Start of DATA FOR THIS EXERCISE
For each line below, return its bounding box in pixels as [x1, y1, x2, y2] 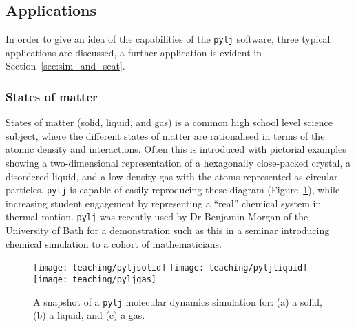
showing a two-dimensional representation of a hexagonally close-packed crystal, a [6, 156, 350, 170]
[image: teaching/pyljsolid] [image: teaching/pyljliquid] [33, 263, 308, 273]
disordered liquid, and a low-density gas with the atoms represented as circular [6, 169, 338, 183]
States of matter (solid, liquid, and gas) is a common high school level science [6, 115, 333, 129]
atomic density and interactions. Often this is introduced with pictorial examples [6, 142, 346, 156]
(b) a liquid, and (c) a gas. [33, 308, 145, 322]
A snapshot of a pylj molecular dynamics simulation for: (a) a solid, [33, 294, 322, 308]
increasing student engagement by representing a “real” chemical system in [6, 196, 322, 210]
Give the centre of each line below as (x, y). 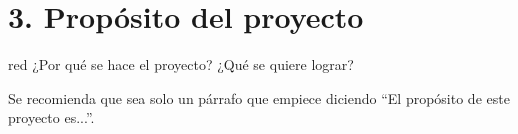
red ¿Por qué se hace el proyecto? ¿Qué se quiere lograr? (181, 64)
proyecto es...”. (51, 117)
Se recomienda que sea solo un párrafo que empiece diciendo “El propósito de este (259, 97)
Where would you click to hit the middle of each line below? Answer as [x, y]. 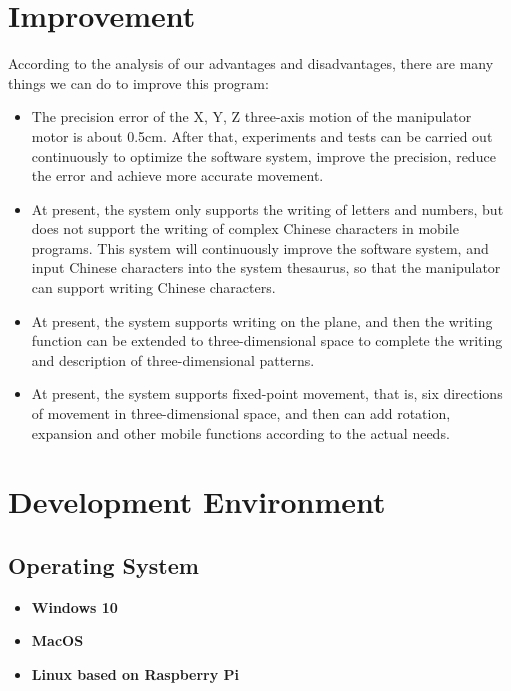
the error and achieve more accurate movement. [177, 175]
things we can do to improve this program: [138, 82]
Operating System [103, 564]
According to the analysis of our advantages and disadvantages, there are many [251, 63]
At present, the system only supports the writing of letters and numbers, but [267, 208]
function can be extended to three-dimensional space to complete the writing [267, 340]
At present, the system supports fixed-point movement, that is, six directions [267, 393]
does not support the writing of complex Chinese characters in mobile [245, 228]
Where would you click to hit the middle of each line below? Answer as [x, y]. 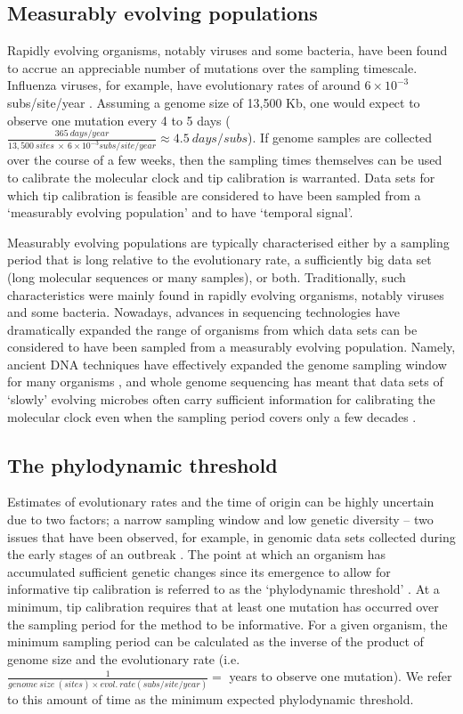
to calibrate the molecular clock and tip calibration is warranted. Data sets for [221, 177]
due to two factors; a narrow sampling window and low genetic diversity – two [220, 519]
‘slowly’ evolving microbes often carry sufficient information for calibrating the [221, 399]
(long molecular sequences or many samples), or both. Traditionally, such [207, 276]
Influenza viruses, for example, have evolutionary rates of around [184, 85]
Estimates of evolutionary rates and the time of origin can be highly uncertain [221, 502]
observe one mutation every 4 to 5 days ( [119, 120]
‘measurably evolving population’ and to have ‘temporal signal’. [180, 212]
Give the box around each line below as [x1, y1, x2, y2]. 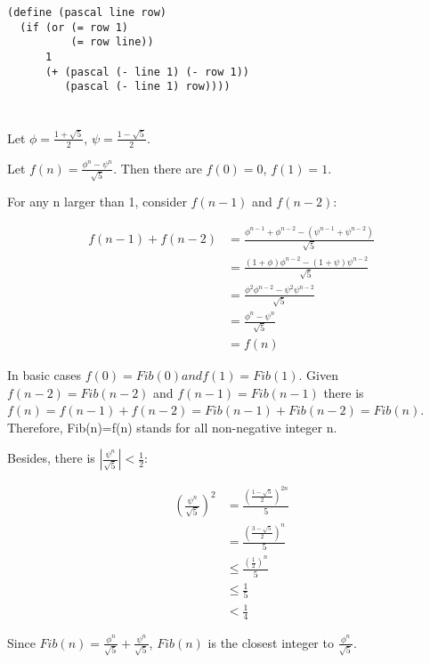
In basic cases [7, 365, 82, 384]
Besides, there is [7, 449, 95, 467]
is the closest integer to [207, 633, 334, 651]
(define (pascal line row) [7, 6, 166, 19]
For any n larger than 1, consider [7, 192, 187, 211]
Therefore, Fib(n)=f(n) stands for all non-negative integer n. [7, 417, 337, 436]
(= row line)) [70, 36, 154, 49]
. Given [298, 365, 338, 384]
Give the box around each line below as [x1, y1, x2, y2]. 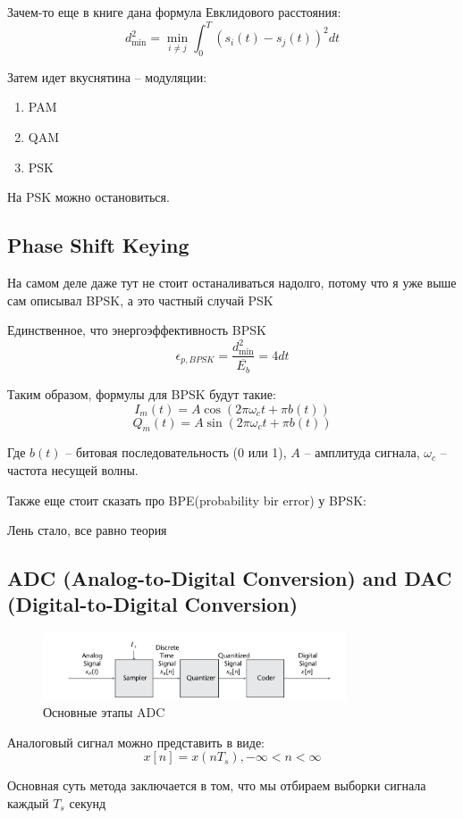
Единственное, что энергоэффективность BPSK [7, 321, 266, 339]
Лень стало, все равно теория [7, 521, 167, 539]
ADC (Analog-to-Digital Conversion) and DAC [7, 564, 452, 592]
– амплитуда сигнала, [304, 443, 420, 462]
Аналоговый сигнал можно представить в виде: [7, 732, 265, 751]
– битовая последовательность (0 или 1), [65, 443, 287, 462]
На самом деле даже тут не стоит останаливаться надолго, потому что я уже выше [7, 273, 457, 292]
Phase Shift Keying [7, 231, 189, 259]
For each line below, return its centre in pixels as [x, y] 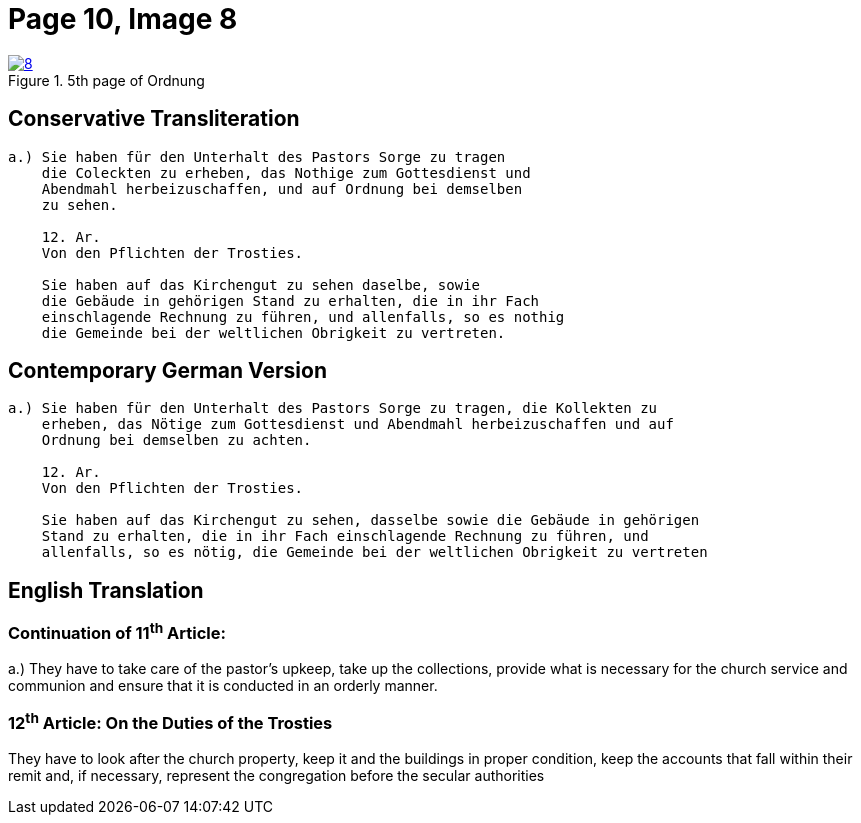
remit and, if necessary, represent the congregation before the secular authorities [276, 776]
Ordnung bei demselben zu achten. [176, 440]
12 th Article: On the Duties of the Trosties [170, 722]
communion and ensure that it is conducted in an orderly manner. [223, 686]
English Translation [106, 590]
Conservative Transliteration [154, 119]
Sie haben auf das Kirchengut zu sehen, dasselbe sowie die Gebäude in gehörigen [370, 520]
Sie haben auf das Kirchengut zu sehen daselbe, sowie [261, 284]
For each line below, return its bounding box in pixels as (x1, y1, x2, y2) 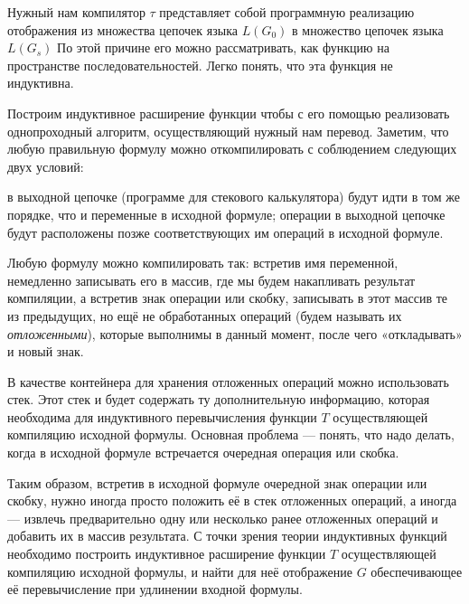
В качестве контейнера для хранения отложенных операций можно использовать (7, 372, 449, 391)
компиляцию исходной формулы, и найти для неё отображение (7, 562, 353, 580)
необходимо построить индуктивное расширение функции (7, 544, 326, 563)
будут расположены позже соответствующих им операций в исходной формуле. (7, 222, 444, 241)
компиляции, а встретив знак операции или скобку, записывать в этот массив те (7, 288, 448, 307)
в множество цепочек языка (292, 20, 444, 39)
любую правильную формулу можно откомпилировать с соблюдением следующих (7, 139, 457, 158)
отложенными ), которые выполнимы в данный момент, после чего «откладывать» (7, 324, 463, 343)
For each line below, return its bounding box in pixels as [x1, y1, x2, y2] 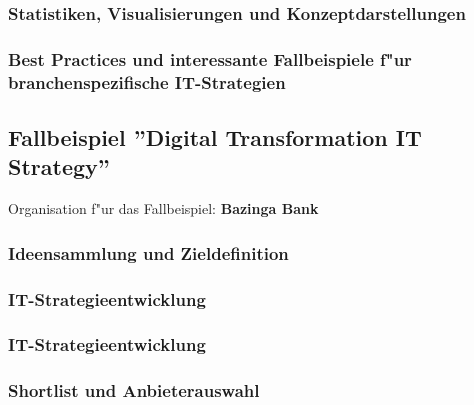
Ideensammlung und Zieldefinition [8, 240, 289, 265]
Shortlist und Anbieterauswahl [8, 378, 260, 403]
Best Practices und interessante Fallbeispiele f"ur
End of DATA FOR THIS EXERCISE
• _INSTRUCTIONS TO FOLLOW_: How many lines of the entries contain "rates"? Answer with a number alone.

• _REPLY_: 2